O uso do lítio na psiquiatria e a importância da sua dosagem recorrente

Os sais de lítio são conhecidos há mais de um século e o tratamento moderno com lítio começou em 1949 com a descoberta das suas propriedades antimaníacas pelo australiano John Cade. Pesquisas subsequentes de monitoração do nível plasmático tornaram o tratamento seguro, e ele foi introduzido na moderna psiquiatria no final da década de 70 por dois pesquisadores dinamarqueses: Schou e Baastrup, cujos estudos revolucionaram o tratamento do transtorno bipolar demonstrarem que o carbonato de lítio reduzia de forma acentuada a incidência e a duração de episódios afetivos graves.

Atualmente o lítio é usado para tratar mania, sendo efetivo em 60 a 80% de todos os episódios de humor.

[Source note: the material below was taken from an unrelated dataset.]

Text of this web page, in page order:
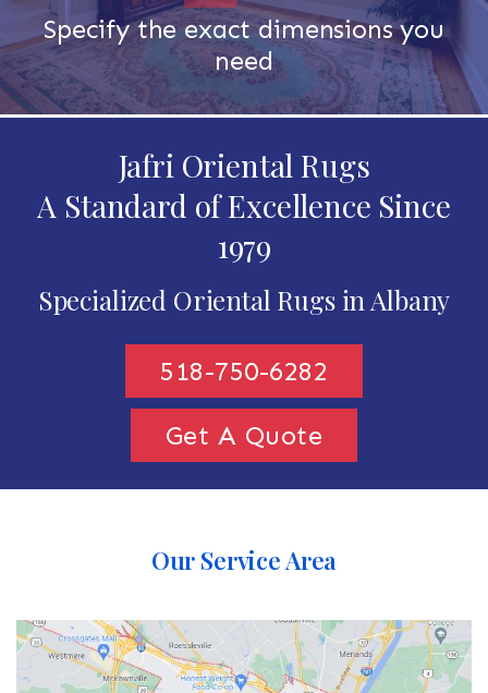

É o único medicamento com propriedades estabilizadoras do humor comprovadas. O lítio não está normalmente presente no soro e não é metabolizado, no entanto, pode ser administrado na forma de sal de carbonato. Ele é usado como monoterapia ou associado a outras drogas.

Apesar da eficácia clínica estabelecida, os mecanismos específicos pelos quais o lítio exerce seus efeitos sobre o humor não são bem compreendidos. Em nível morfológico, o lítio parece preservar ou aumentar o volume das estruturas cerebrais envolvidas na regulação emocional, possivelmente refletindo seus efeitos neuroprotetores. No nível neuronal, o lítio reduz a neurotransmissão excitatória (dopamina e glutamato), mas aumenta a neurotransmissão inibitória (GABA), embora esses efeitos gerais sejam acompanhados por mudanças compensatórias complexas que se esforçam para alcançar a homeostase. Em nível intracelular e molecular, o lítio tem como alvo os segundos mensageiros, como as vias de fosfoinositol, adenosina-monofosfato cíclico e proteína quinase C, além de inibir a atividade de determinadas enzimas, como a quinase 3-glicogênio sintase (GSK-3), devido à competição com o magnésio. O mecanismo de ação proposto para a potencialização do seu efeito antidepressivo refere-se a efeitos na neurotransmissão serotoninérgica. 

A concentração sérica de lítio depende da sua ingestão diária e eliminação renal: depuração de lítio. O íon é filtrado livremente através da membrana glomerular e é reabsorvido no túbulo proximal quase na mesma extensão que o sódio e a água; somente em circunstâncias especiais algum lítio é reabsorvido no néfron distal. Sua depuração varia proporcionalmente e geralmente é 20-30% da taxa de filtração glomerular. Acredita-se que os cátions de lítio afetam os neurotransmissores do sistema nervoso central, bem como os rins e níveis excessivos podem causar uma toxicidade.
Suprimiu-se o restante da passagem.